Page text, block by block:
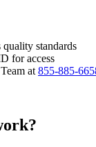
standards
for access
at 855-885-
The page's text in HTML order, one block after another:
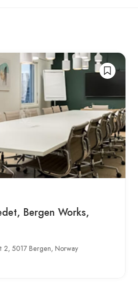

* WHAT IS EXPECTED
Could you repeat all of the data exactly, minus the pictures?

* SOLUTION BELOW
Page text, block by block:
standards
for access
at 855-885-
The page's text in HTML order, one block after another:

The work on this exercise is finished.